= Risa Ohki =

Japanese singer

Risa Ohki (大木 理紗, Ōki Risa) is a Japanese vocalist, most famously featured on Final Fantasy: Pray and Final Fantasy: Love Will Grow albums.

== Career ==
She sings in at least five languages: Japanese (her primary language), English, French, Brazilian Portuguese, and Italian (on Genso Suikoden Vocal album "La passione commuove la Storia").

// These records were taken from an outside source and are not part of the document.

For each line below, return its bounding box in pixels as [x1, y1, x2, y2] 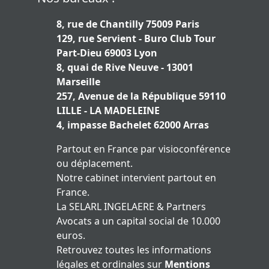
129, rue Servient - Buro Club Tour [56, 32, 216, 46]
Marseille [56, 75, 100, 89]
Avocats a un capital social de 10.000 [56, 214, 220, 228]
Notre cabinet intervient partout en [56, 171, 216, 185]
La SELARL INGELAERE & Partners [56, 200, 206, 214]
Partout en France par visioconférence [56, 142, 231, 156]
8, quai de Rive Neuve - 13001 [56, 61, 193, 74]
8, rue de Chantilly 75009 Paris [56, 17, 199, 31]
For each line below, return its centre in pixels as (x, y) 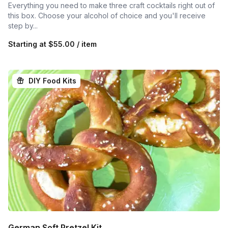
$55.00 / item (73, 44)
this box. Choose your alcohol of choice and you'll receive (107, 15)
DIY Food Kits (52, 80)
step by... (23, 25)
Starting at (28, 44)
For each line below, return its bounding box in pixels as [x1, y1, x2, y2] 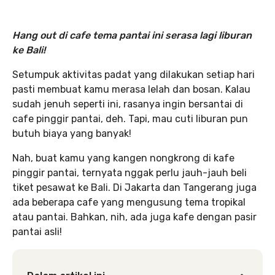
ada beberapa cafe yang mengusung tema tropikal [12, 196, 246, 208]
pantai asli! [12, 226, 62, 238]
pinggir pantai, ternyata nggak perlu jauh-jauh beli [12, 167, 247, 179]
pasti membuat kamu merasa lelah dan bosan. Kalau [12, 83, 250, 95]
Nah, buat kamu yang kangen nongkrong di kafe [12, 152, 234, 164]
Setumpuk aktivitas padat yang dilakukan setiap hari [12, 69, 255, 80]
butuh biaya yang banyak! [12, 128, 131, 139]
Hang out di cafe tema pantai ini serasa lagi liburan [12, 29, 252, 41]
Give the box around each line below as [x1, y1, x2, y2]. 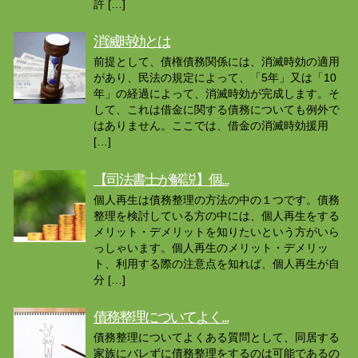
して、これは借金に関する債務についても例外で [93, 103, 340, 117]
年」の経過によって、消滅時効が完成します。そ [93, 87, 340, 101]
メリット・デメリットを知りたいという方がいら [93, 225, 340, 238]
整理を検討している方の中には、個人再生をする [93, 209, 340, 222]
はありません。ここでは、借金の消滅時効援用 [93, 119, 328, 133]
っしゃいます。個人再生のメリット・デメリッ [93, 241, 328, 254]
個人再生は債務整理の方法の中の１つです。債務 [93, 193, 340, 206]
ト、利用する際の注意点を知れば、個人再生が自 [93, 257, 340, 270]

She also sang an image song for Sailor Uranus from Sailor Moon, which was called "Initial U". However, Ohki was not the voice actress for the character, and she was instead filling in for Megumi Ogata. There are conflicting reports as to why Ogata did not record the song, ranging from her being busy with her role as Shinji Ikari in Neon Genesis Evangelion, to her refusing to record the song outright due to being displeased with the lyrics, though the real reason remains unconfirmed—nevertheless, Ogata released an original song titled "風になる" (Kaze ni Naru, Becoming the Wind) on her album MO after "Initial U" released, which is seen as her own version of the song, but is unaffiliated with Sailor Moon.

She sang as part of a six-member backing choir for the song "At the Gala" in the Japanese dub of My Little Pony: Friendship Is Magic, and voiced the mother of Whale in the Japanese dub of Magic Adventures of Mumfie.